Viel ist bislang über die Nanotechnik geschrieben, gestritten und gemutmaßt worden. Eröffnet sie Milliardenmärkte? Oder ist sie nur ein weiterer Hype? Wie soll man mit den potenziellen Risiken umgehen? Und was denkt die Öffentlichkeit darüber?
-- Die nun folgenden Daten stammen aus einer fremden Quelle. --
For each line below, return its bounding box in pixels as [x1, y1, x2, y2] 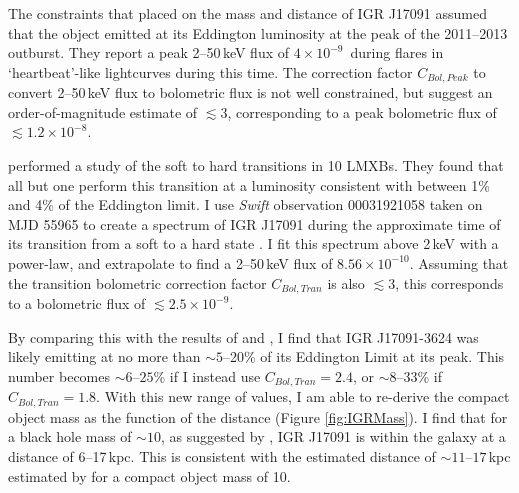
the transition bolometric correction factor [8, 272, 267, 293]
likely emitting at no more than [8, 346, 201, 367]
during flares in [350, 42, 444, 63]
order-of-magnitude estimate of [8, 101, 198, 122]
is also [327, 272, 365, 293]
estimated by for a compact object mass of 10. [8, 465, 291, 486]
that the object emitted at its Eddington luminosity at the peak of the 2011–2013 [8, 22, 508, 43]
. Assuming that [409, 252, 509, 273]
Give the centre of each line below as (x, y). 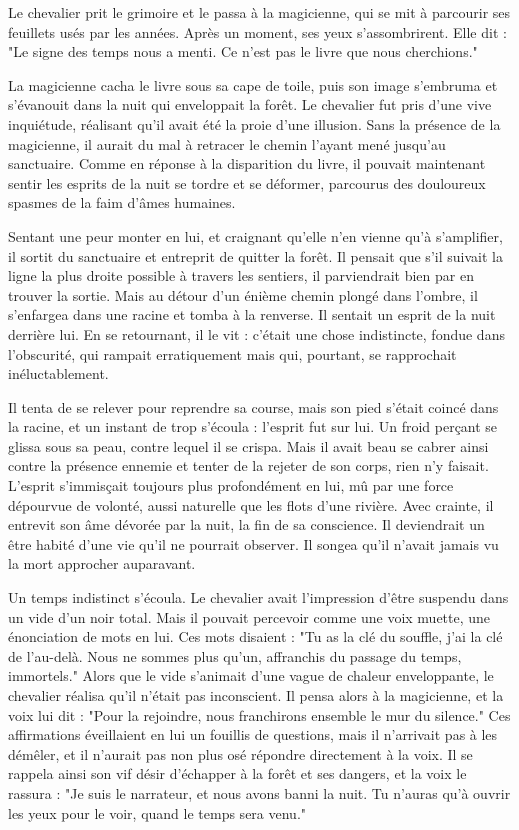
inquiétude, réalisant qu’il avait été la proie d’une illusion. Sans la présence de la (254, 123)
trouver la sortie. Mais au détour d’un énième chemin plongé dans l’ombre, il (243, 294)
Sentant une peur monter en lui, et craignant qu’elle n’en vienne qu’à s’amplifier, (255, 235)
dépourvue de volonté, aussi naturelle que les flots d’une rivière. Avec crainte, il (251, 504)
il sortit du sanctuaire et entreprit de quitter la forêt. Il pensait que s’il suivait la (255, 255)
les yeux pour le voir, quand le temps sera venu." (157, 812)
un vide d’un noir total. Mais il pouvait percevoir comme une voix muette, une (249, 616)
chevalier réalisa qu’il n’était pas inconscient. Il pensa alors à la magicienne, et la (256, 695)
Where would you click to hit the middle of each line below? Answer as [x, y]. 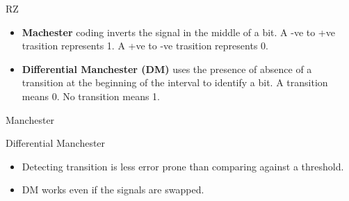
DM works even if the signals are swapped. [113, 190]
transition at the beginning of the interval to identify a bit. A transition [175, 82]
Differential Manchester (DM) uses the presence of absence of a [167, 69]
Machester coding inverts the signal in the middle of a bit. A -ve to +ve [178, 32]
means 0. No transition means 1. [91, 96]
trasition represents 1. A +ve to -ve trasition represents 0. [145, 46]
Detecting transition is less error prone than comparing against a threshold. [183, 166]
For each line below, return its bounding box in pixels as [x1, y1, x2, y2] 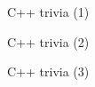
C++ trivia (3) [7, 62, 90, 81]
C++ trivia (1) [7, 3, 90, 20]
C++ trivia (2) [7, 32, 90, 51]
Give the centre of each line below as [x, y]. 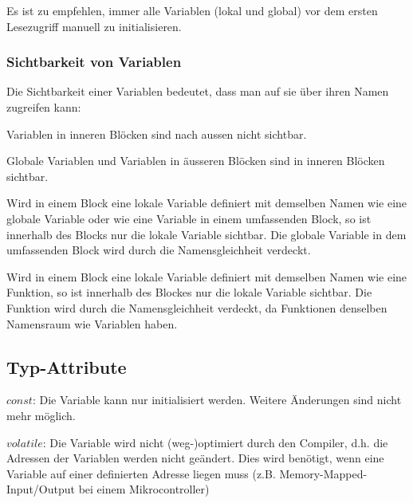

Heute erscheinen nun zwei Berichte, die eine wichtige Positionsbestimmung zur schönen, neuen Nanowelt liefern: der Abschlussbericht der NanoKommission, die 2006 von der Bundesregierung im Rahmen der High-Tech-Strategie eingesetzt wurde, und die Studie der Verbraucherzentralen „Nanotechnologie: Was Verbraucher wirklich wissen wollen“.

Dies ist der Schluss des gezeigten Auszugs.